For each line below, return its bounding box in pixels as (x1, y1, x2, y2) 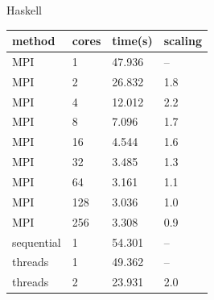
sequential (12, 233, 61, 250)
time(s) (112, 32, 153, 49)
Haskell (6, 2, 43, 18)
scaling (163, 32, 202, 49)
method (12, 32, 56, 49)
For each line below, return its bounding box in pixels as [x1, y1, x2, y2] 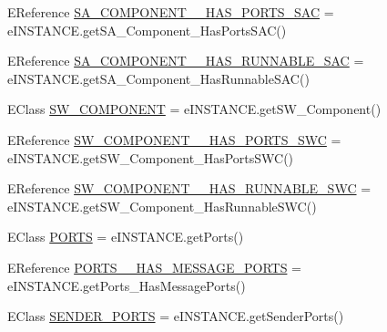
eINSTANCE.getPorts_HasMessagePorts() [7, 275, 246, 295]
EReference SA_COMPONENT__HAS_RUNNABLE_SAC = [7, 51, 364, 70]
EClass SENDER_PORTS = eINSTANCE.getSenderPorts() [7, 306, 344, 326]
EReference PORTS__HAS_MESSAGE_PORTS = [7, 257, 301, 276]
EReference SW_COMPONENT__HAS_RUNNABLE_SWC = [7, 179, 372, 198]
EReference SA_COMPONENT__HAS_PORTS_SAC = [7, 3, 334, 21]
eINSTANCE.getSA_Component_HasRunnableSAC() [7, 68, 310, 88]
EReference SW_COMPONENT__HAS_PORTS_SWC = [7, 130, 341, 149]
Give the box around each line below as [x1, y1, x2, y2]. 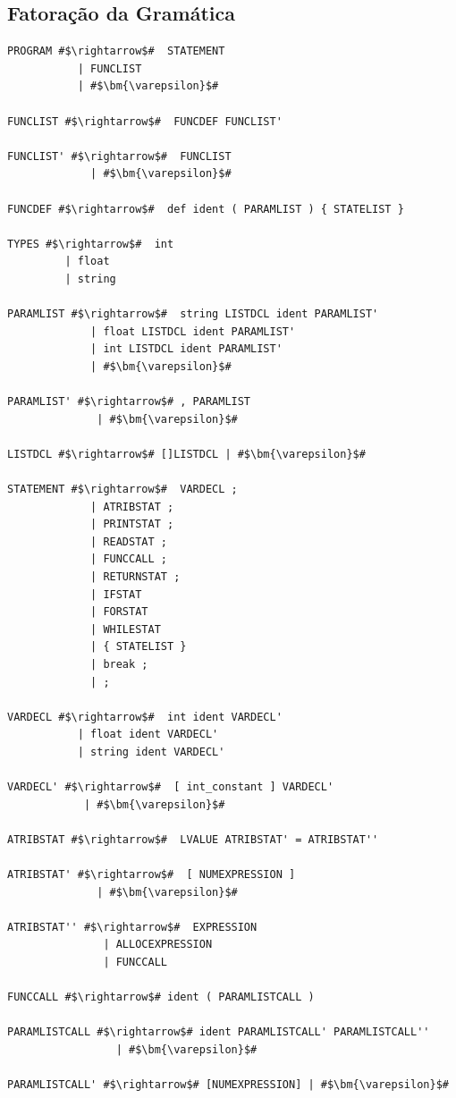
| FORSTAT [90, 605, 148, 619]
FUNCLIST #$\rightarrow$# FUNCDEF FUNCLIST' [7, 114, 283, 128]
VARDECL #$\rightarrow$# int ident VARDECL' [7, 710, 283, 723]
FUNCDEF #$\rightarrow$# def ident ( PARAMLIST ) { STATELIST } [7, 202, 404, 215]
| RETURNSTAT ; [90, 570, 181, 584]
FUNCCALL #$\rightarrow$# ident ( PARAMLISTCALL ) [7, 991, 315, 1004]
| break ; [90, 657, 148, 671]
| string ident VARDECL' [77, 745, 225, 758]
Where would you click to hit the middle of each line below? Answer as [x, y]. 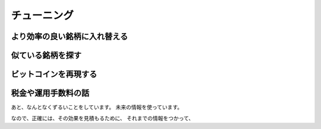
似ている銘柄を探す [46, 55]
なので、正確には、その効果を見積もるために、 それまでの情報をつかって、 [103, 118]
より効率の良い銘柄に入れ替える [69, 36]
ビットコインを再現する [54, 74]
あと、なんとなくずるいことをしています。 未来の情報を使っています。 [97, 107]
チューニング [43, 15]
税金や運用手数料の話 [50, 93]
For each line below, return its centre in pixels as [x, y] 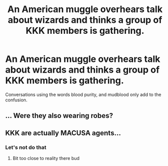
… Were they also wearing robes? [59, 116]
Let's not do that [26, 147]
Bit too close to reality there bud [46, 158]
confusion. [16, 100]
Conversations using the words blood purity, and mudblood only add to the [83, 94]
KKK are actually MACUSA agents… [63, 133]
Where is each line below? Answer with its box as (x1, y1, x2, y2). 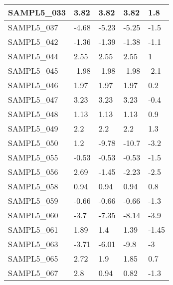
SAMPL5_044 (8, 50, 58, 62)
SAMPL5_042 (8, 36, 58, 47)
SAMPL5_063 (8, 238, 58, 250)
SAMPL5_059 (8, 195, 58, 206)
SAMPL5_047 (8, 94, 58, 105)
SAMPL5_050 (8, 137, 58, 148)
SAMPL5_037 (8, 21, 58, 33)
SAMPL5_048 (8, 108, 58, 120)
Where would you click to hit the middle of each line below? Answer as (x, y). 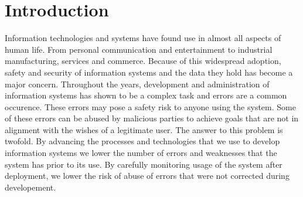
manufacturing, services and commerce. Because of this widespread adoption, (143, 61)
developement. (30, 187)
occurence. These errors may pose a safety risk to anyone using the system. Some (150, 106)
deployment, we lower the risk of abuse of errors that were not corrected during (147, 176)
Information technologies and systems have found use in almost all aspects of (143, 38)
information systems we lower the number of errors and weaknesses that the (141, 153)
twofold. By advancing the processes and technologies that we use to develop (142, 141)
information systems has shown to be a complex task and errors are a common (146, 95)
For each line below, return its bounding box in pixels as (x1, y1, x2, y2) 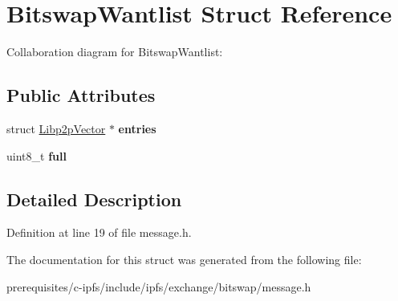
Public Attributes (6, 83, 156, 108)
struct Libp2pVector (6, 120, 106, 136)
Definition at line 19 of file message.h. (6, 224, 192, 241)
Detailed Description (6, 186, 182, 211)
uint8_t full (6, 147, 67, 164)
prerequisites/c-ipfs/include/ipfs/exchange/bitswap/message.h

----

> Directions:
Where an entry includes an image, leave that image out; otherwise, reproduce everything exactly.

> Result for this task:
For each line below, return its bounding box in pixels as (x1, y1, x2, y2) 
sequential (12, 233, 61, 250)
time(s) (112, 32, 153, 49)
Haskell (6, 2, 43, 18)
scaling (163, 32, 202, 49)
method (12, 32, 56, 49)
For each line below, return its bounding box in pixels as [x1, y1, x2, y2] 
eINSTANCE.getPorts_HasMessagePorts() [7, 275, 246, 295]
EReference SA_COMPONENT__HAS_RUNNABLE_SAC = [7, 51, 364, 70]
EClass SENDER_PORTS = eINSTANCE.getSenderPorts() [7, 306, 344, 326]
EReference PORTS__HAS_MESSAGE_PORTS = [7, 257, 301, 276]
EReference SW_COMPONENT__HAS_RUNNABLE_SWC = [7, 179, 372, 198]
EReference SA_COMPONENT__HAS_PORTS_SAC = [7, 3, 334, 21]
eINSTANCE.getSA_Component_HasRunnableSAC() [7, 68, 310, 88]
EReference SW_COMPONENT__HAS_PORTS_SWC = [7, 130, 341, 149]
Give the box around each line below as [x1, y1, x2, y2]. 
| FORSTAT [90, 605, 148, 619]
FUNCLIST #$\rightarrow$# FUNCDEF FUNCLIST' [7, 114, 283, 128]
VARDECL #$\rightarrow$# int ident VARDECL' [7, 710, 283, 723]
FUNCDEF #$\rightarrow$# def ident ( PARAMLIST ) { STATELIST } [7, 202, 404, 215]
| RETURNSTAT ; [90, 570, 181, 584]
FUNCCALL #$\rightarrow$# ident ( PARAMLISTCALL ) [7, 991, 315, 1004]
| break ; [90, 657, 148, 671]
| string ident VARDECL' [77, 745, 225, 758]
Where would you click to hit the middle of each line below? Answer as [x, y]. 
似ている銘柄を探す [46, 55]
なので、正確には、その効果を見積もるために、 それまでの情報をつかって、 [103, 118]
より効率の良い銘柄に入れ替える [69, 36]
ビットコインを再現する [54, 74]
あと、なんとなくずるいことをしています。 未来の情報を使っています。 [97, 107]
チューニング [43, 15]
税金や運用手数料の話 [50, 93]
For each line below, return its centre in pixels as [x, y] 
… Were they also wearing robes? [59, 116]
Let's not do that [26, 147]
Bit too close to reality there bud [46, 158]
confusion. [16, 100]
Conversations using the words blood purity, and mudblood only add to the [83, 94]
KKK are actually MACUSA agents… [63, 133]
Where is each line below? Answer with its box as (x1, y1, x2, y2). 
SAMPL5_044 (8, 50, 58, 62)
SAMPL5_042 (8, 36, 58, 47)
SAMPL5_063 (8, 238, 58, 250)
SAMPL5_059 (8, 195, 58, 206)
SAMPL5_047 (8, 94, 58, 105)
SAMPL5_050 (8, 137, 58, 148)
SAMPL5_037 (8, 21, 58, 33)
SAMPL5_048 (8, 108, 58, 120)
Where would you click to hit the middle of each line below? Answer as (x, y). 
manufacturing, services and commerce. Because of this widespread adoption, (143, 61)
developement. (30, 187)
occurence. These errors may pose a safety risk to anyone using the system. Some (150, 106)
deployment, we lower the risk of abuse of errors that were not corrected during (147, 176)
Information technologies and systems have found use in almost all aspects of (143, 38)
information systems we lower the number of errors and weaknesses that the (141, 153)
twofold. By advancing the processes and technologies that we use to develop (142, 141)
information systems has shown to be a complex task and errors are a common (146, 95)
For each line below, return its bounding box in pixels as (x1, y1, x2, y2) 
Public Attributes (6, 83, 156, 108)
struct Libp2pVector (6, 120, 106, 136)
Definition at line 19 of file message.h. (6, 224, 192, 241)
Detailed Description (6, 186, 182, 211)
uint8_t full (6, 147, 67, 164)
prerequisites/c-ipfs/include/ipfs/exchange/bitswap/message.h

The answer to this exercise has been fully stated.